Read sections 6.1 and 6.2 in the text.
Do programming exercise 2 from the end of chapter 6.
Use the following class for the nodes of the tree
class node {
public:
int value;
char source;
node *left, *right, *parent;
node(int v) : value(v), source('n'),
left(nullptr), right(nullptr), parent(nullptr) {}
};
To construct the initial tree from an array of N ints, start by determining 2k, the smallest power of two that is greater than or equal to N+1. Make 2k nodes and store pointers to these nodes in an array. Fill the first N of the nodes with values from the original array, and put the E value in the remaining nodes. This first set of nodes will be the leaves for your tree.
Next, start combining the leaves two at a time to form the parent nodes for the leaves. As you form each parent, place the smaller of the two child values in the parent node and set the source value to indicate which of the two children was responsible for the parent's value. If the left child node has the smaller value set source to 'l'. If the right child node has the smaller value set source to 'r'. As you make the parent nodes, store their pointers in the array, overwriting the pointers in that array from left to right as you go.
Repeat the parent building process with the parents you constructed in the first round, forming grandparent nodes from the parents. This process repeats until you have constructed a full tree from the initial leaf nodes. Using the source values you should be able to walk down the tree from the root to the leaf that was responsible for the root having its value.
The algorithm proceeds in a series of N rounds. In each round we will take the value in the root and copy it back to the original array of ints, filling up the original array with ints in ascending order as we go.

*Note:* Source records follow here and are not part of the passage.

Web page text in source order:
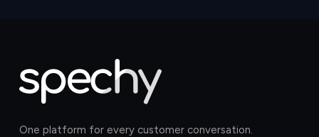
One platform for every customer conversation.
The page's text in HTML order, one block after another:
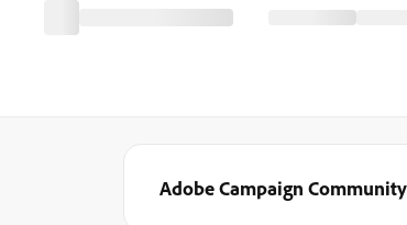
Adobe Campaign Community
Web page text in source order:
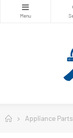
Appliance Parts
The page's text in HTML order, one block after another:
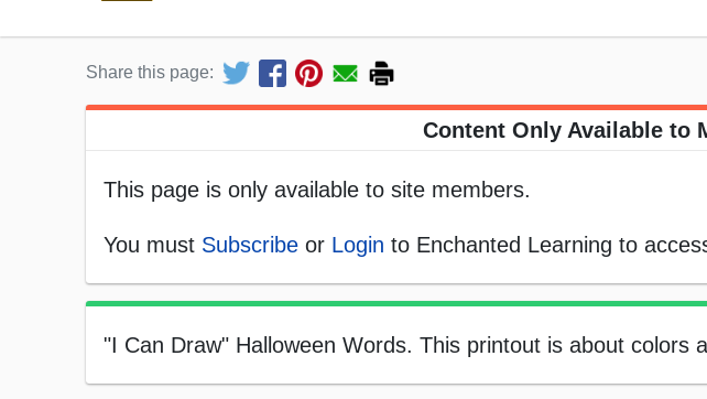
Share this page:
Content Only Available to
This page is only available to site members.
You must Subscribe or Login to Enchanted Learning to
"I Can Draw" Halloween Words. This printout is about colors
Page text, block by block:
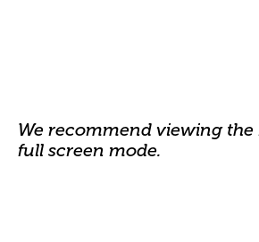
We recommend viewing the
full screen mode.
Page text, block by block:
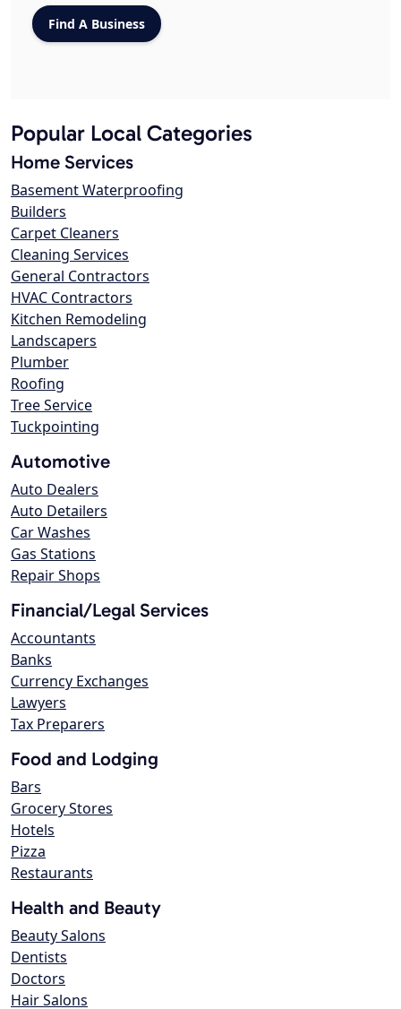
Popular Local Categories
Home Services
Basement Waterproofing
Builders
Carpet Cleaners
Cleaning Services
General Contractors
HVAC Contractors
Kitchen Remodeling
Landscapers
Plumber
Roofing
Tree Service
Tuckpointing
Automotive
Auto Dealers
Auto Detailers
Car Washes
Gas Stations
Repair Shops
Financial/Legal Services
Accountants
Banks
Currency Exchanges
Lawyers
Tax Preparers
Food and Lodging
Bars
Grocery Stores
Hotels
Pizza
Restaurants
Health and Beauty
Beauty Salons
Dentists
Doctors
Hair Salons
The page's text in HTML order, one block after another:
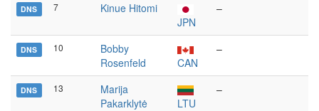
DNS 7
Kinue Hitomi
JPN
–
DNS 10
Bobby
Rosenfeld
CAN
–
DNS 13
Marija
Pakarklytė
LTU
–

On each round, start at the root and use the source values to work your way down to the leaf that contributed that value. Replace that leaf's value with E, and then work your way back up to the root using the parent pointers. As you come to each internal node along that path from the leaf to the root, update its value and its source setting so that at all times those internal nodes store the value of the smaller of their two children, and the source member variable tells us which of the two children has the smaller value.